**SUPPLIED DATA**

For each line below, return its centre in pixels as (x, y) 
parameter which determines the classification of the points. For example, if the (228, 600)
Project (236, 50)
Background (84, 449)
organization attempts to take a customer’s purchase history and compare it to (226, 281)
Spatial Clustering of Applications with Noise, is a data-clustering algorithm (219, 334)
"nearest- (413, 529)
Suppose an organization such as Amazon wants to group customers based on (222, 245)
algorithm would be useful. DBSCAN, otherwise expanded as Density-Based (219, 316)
==
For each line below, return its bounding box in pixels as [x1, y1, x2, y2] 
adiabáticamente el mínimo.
---
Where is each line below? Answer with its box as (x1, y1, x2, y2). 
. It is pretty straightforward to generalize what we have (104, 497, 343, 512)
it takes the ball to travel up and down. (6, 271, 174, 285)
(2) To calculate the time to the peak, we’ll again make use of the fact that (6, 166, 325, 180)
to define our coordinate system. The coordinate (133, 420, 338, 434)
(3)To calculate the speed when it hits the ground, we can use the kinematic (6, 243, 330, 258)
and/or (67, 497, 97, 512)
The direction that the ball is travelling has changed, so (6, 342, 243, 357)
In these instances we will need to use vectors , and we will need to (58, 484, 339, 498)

**EXERCISE AIM**
Using the entries above, give again exactly the lines from the line holding "Project (236, 50)" through the line holding "algorithm would be". Include both end lines and nothing else.

**EXERCISE RESPONSE**
Project (236, 50)
Background (84, 449)
organization attempts to take a customer’s purchase history and compare it to (226, 281)
Spatial Clustering of Applications with Noise, is a data-clustering algorithm (219, 334)
"nearest- (413, 529)
Suppose an organization such as Amazon wants to group customers based on (222, 245)
algorithm would be useful. DBSCAN, otherwise expanded as Density-Based (219, 316)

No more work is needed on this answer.